■ Task objective ■
Your task is to transcribe the lines from the start of the data below through the line containing "should be fine", inclusive, exactly as they stand and without the pictures.

■ Data in this exercise ■
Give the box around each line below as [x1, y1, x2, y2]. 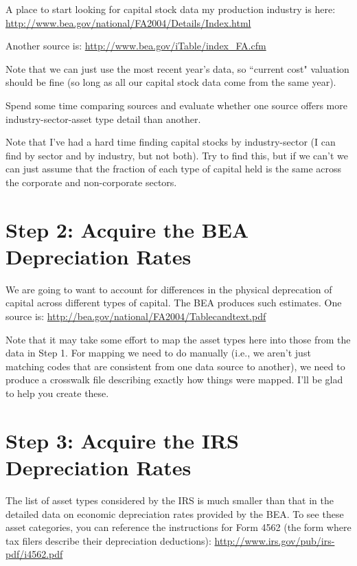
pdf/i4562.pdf [5, 547, 63, 561]
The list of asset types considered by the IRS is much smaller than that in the [5, 493, 334, 507]
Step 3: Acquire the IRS [5, 426, 240, 454]
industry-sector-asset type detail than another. [5, 111, 201, 126]
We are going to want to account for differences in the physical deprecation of [5, 282, 332, 296]
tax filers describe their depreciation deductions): [5, 533, 211, 547]
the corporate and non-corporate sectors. [5, 174, 177, 189]
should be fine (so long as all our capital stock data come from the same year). [5, 75, 336, 89]
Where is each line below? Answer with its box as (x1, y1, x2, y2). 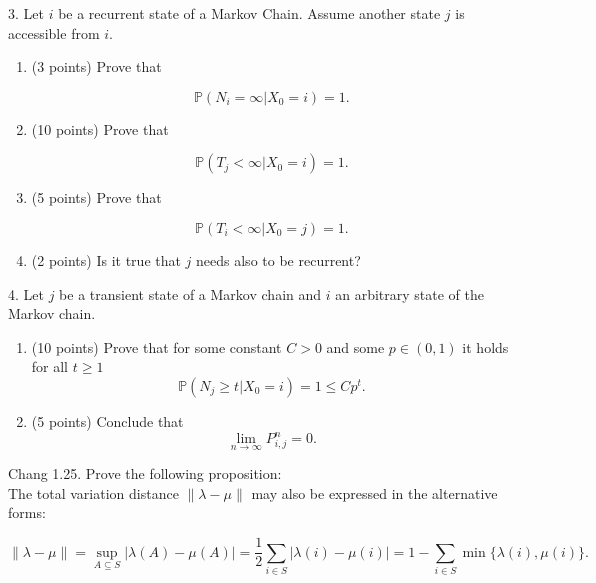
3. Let (8, 3, 44, 23)
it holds (462, 336, 509, 357)
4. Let (8, 283, 44, 304)
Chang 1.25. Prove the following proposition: (8, 463, 282, 484)
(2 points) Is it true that (31, 249, 181, 270)
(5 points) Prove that (31, 187, 162, 208)
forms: (8, 502, 46, 523)
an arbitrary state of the (335, 283, 484, 304)
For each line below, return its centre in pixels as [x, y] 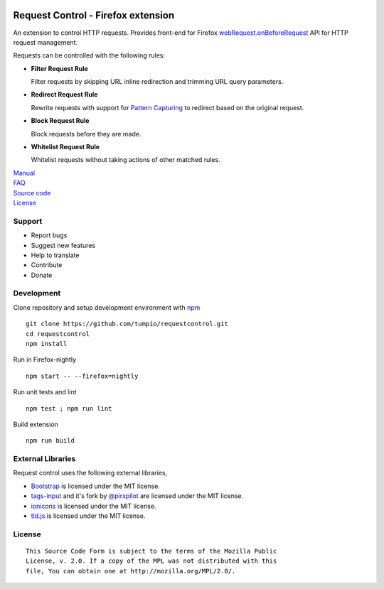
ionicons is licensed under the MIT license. [94, 506]
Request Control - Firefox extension [94, 15]
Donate [42, 275]
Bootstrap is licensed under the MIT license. [95, 486]
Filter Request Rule [59, 68]
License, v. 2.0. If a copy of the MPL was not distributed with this [151, 561]
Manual [24, 173]
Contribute [47, 265]
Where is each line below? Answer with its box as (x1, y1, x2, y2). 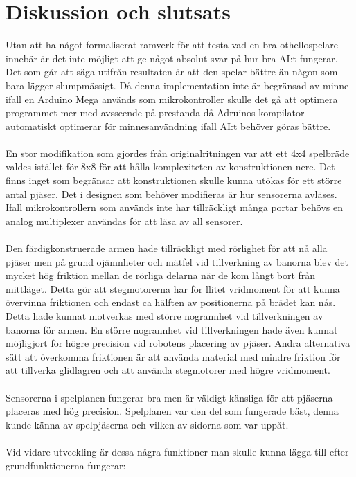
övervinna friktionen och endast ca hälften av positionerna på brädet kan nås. (6, 295, 336, 309)
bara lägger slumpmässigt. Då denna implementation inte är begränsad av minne (6, 78, 349, 92)
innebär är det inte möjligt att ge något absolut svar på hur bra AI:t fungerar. (6, 51, 338, 65)
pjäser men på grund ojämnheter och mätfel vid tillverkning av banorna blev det (6, 254, 348, 269)
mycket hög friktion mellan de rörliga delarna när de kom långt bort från (6, 268, 316, 282)
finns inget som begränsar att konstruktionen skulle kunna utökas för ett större (6, 173, 342, 188)
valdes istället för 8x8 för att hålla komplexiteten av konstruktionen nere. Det (6, 159, 335, 174)
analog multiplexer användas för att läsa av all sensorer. (6, 213, 243, 228)
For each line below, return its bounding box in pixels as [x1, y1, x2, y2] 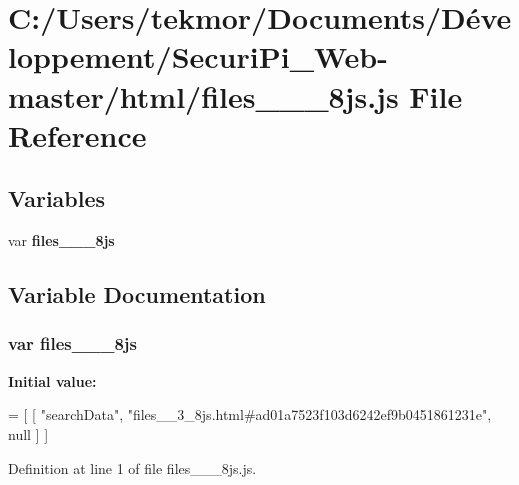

■ Answer below ■
Give the box around each line below as [x1, y1, x2, y2]. 
pdf/i4562.pdf [5, 547, 63, 561]
The list of asset types considered by the IRS is much smaller than that in the [5, 493, 334, 507]
Step 3: Acquire the IRS [5, 426, 240, 454]
industry-sector-asset type detail than another. [5, 111, 201, 126]
We are going to want to account for differences in the physical deprecation of [5, 282, 332, 296]
tax filers describe their depreciation deductions): [5, 533, 211, 547]
the corporate and non-corporate sectors. [5, 174, 177, 189]
should be fine (so long as all our capital stock data come from the same year). [5, 75, 336, 89]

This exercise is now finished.